О том, кто является супругой Аникяна, деревенские узнали от журналистов, когда те понаехали в Дрозды, чтобы снять передачи о Екатерине Могилевой.
– Да это же Дуся-лапуся! – поразились все. – Певица!
Туся, росшая на других песнях, о такой не слышала, но ее просветили. Оказалось, Могилева была звездой девяностых и нулевых. Ее имя гремело, а хит «Дуся-лапуся», как принято говорить, звучал из каждого утюга. Но ни на одной масштабной ретродискотеке Екатерина не появилась. Туся смотрела по телевизору трансляции и ни разу ее не видела.

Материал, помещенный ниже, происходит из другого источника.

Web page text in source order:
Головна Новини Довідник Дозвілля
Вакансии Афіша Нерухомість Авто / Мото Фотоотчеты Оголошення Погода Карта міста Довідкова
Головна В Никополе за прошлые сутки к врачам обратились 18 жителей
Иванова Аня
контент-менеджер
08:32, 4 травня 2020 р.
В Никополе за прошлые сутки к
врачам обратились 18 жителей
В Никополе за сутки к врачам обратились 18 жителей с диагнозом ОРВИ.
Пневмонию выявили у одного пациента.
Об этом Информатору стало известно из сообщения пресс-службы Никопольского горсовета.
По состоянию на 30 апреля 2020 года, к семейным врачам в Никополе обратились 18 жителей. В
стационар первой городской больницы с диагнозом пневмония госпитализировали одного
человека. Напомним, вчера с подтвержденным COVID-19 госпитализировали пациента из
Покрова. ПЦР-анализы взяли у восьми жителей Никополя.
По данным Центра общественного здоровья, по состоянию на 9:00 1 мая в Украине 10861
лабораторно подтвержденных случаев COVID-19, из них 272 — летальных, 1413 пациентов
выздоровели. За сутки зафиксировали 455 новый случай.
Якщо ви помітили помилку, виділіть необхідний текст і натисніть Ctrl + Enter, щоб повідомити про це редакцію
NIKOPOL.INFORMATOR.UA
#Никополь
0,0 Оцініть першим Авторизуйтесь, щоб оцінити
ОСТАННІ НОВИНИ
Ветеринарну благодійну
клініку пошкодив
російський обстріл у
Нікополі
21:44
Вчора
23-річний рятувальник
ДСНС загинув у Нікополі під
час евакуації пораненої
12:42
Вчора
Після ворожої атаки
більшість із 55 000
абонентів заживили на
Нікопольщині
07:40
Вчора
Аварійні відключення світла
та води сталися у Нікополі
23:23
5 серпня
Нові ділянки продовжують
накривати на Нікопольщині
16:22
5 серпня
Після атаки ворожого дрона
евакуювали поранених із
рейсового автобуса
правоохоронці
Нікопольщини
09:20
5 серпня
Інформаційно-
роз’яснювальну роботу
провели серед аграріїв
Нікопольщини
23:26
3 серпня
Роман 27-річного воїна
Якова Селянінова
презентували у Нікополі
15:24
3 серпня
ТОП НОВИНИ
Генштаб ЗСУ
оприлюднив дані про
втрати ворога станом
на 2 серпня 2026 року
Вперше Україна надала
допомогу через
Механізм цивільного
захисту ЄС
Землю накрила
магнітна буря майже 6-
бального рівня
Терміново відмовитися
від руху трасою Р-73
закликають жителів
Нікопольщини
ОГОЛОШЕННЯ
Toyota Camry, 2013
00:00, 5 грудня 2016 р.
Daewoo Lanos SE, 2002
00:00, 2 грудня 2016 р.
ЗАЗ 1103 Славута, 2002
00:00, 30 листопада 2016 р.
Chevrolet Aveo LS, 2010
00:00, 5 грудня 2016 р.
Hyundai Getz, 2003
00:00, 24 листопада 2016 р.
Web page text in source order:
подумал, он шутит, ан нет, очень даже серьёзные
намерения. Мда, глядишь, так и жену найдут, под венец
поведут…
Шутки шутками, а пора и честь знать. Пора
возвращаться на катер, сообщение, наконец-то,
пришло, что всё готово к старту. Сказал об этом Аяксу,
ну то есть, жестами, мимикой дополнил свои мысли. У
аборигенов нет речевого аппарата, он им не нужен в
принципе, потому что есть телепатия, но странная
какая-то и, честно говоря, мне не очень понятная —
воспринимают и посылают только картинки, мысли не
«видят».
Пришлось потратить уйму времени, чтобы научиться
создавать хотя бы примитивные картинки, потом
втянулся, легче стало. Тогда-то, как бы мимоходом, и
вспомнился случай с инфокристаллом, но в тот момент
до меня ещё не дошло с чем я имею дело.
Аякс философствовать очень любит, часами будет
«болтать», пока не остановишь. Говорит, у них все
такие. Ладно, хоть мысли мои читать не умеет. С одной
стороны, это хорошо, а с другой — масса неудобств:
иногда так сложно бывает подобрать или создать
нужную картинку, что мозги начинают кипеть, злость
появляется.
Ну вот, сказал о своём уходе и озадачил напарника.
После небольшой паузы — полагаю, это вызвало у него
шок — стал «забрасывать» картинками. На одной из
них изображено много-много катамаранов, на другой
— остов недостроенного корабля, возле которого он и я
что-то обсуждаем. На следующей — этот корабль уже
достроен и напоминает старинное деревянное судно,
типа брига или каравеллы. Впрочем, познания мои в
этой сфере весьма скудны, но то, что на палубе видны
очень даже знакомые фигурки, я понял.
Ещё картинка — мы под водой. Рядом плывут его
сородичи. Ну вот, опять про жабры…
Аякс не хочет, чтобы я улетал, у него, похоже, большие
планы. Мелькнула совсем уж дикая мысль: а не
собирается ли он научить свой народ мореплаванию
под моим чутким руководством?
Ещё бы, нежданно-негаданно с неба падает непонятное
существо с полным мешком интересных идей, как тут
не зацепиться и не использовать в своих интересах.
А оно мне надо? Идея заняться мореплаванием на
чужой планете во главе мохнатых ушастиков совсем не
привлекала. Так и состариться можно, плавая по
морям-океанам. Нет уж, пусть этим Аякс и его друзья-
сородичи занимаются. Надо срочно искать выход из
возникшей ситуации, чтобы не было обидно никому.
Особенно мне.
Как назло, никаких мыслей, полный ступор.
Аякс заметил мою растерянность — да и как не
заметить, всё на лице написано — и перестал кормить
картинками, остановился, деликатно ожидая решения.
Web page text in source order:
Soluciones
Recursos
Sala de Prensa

В жизни, собственно, тоже. Могилева много времени проводила в садах, но в те часы, когда они были закрыты для посещения. А из замка она выезжала на тонированной машине. Ее возил шофер. Кроме него, на Аникяна и его жену работало много людей. Сколько точно, никто не знал. Все видели только охранников, водителей, садовника и домоправительницу Бастинду. Та бывала в Дроздах регулярно. Особенно часто летом. Покупала у хозяюшек зелень, сезонные овощи, ягоды. Приезжала на маленькой садовой машинке с кузовом и загружала его.
– Что ж хозяйка свой огород не заведет? – как-то спросила у нее Наташина бабушка. Она снабжала «господ» ранней клубникой, томатами «Бычий глаз», которые только у нее и вызревали, да облепихой. – Земли полно, хоть пшеном засеивай.
– Вы бы еще предложили ей курей развести.
– А что? Все лучше павлинов. От них хоть польза. А петушки поют хорошо, голосисто.
– При чем тут павлины?
– Так они ж у вас в замке водятся.
– Нет, у нас только драконы, – саркастично заметила Бастинда.
– Да, и о них рассказывали. Игуанами называются. Или варанами? Не помню…
По деревне на самом деле какие только слухи не ходили. В самом замке никто из деревенских не был, но за стену кое-кто попадал. Например, участковый. Он и сказал, что, миновав ворота, как будто попал в другой мир. За стеной сады дивные, цветы, фонтаны, а вокруг замка только коротко стриженная трава и каменные строения типа беседок. Пруд еще есть. Тоже мрачный. Поросший кувшинками.
– В нем черные лебеди водятся? – спросила у него жена. Она хотела знать все, чтобы потом рассказать соседям.